Matheus Salomão Homci – Acadêmico do 8º semestre de Relações Internacionais da UNAMA

Em 2016, o Reino Unido votou para deixar a União Europeia, entretanto, só deixou oficialmente o bloco em 31 de janeiro de 2020, um pouco antes do mundo começar a sofrer as consequências da pandemia de covid-19, o que levou ambas as partes a concordarem em manter as negociações do novo acordo comercial até 31 de dezembro de 2020 (BBC, 2021).

Por conta disso, a ideia de uma União Europeia e a cooperação entre os Estados participantes, que estava em processo de consolidação, floresceu mais quando o debate em torno de uma interdependência ganhou força quando os neoliberais Joseph Nye e Robert Keohane (1977) escreveram sobre o tema, eles defendiam que os processos transnacionais estavam mudando a forma do SI. Isto é, o crescimento do comércio internacional, o avanço na tecnologia de comunicação, o surgimento e atuação de empresas multinacionais, além de trocas culturais entre as populações dos países.

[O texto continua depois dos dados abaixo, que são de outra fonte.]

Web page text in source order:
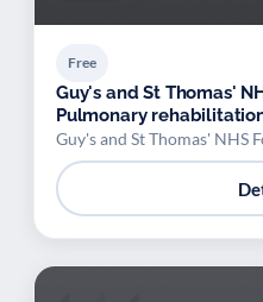
Free
Guy's and St Thomas'
Pulmonary
Guy's and St Thomas' NHS
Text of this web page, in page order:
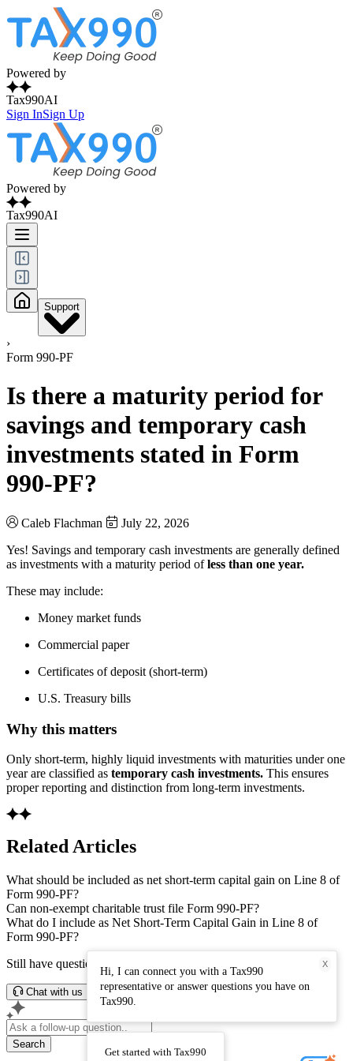
Powered by
Tax990AI
Sign InSign Up
Powered by
Tax990AI
Support
›
Form 990-PF
Is there a maturity period for
savings and temporary cash
investments stated in Form
990-PF?
Caleb Flachman
July 22, 2026
Yes! Savings and temporary cash investments are generally defined
as investments with a maturity period ofless than one year.
These may include:
Money market funds
Commercial paper
Certificates of deposit (short-term)
U.S. Treasury bills
Why this matters
Only short-term, highly liquid investments with maturities under one
year are classified as temporary cash investments. This ensures
proper reporting and distinction from long-term investments.
Related Articles
What should be included as net short-term capital gain on Line 8 of
Form 990-PF?
Can non-exempt charitable trust file Form 990-PF?
What do I include as Net Short-Term Capital Gain in Line 8 of
Form 990-PF?
Still have questions? Connect with our support team.
Chat with us
Search
Hi, I can connect you with a Tax990
representative or answer questions you have on
Tax990.
X
Get started with Tax990

Ademais, seguindo as origens do pensamento liberal, a confiança em instituições internacionais é de extrema relevância para a existência das próprias instituições. Além disso, não apenas confiar na existência delas, mas sim que essas organizações irão ajudar na redução de conflitos e mudar o Status Quo. Portanto, os teóricos de entendimento liberal procuram formas de cessar as guerras e investir na cooperação, seja por organizações internacionais como a ONU, seja em âmbitos supranacionais como a União Europeia.

Entretanto, os últimos dois anos têm sido atípicos para a população do Reino Unido, depois de anos de certa estabilidade, é observado problemas na cadeia de suprimentos, algo que expõe a real escassez de caminhoneiros e em decorrência disto, escassez de diversos produtos, inclusive a recente falta de abastecimento de gasolina.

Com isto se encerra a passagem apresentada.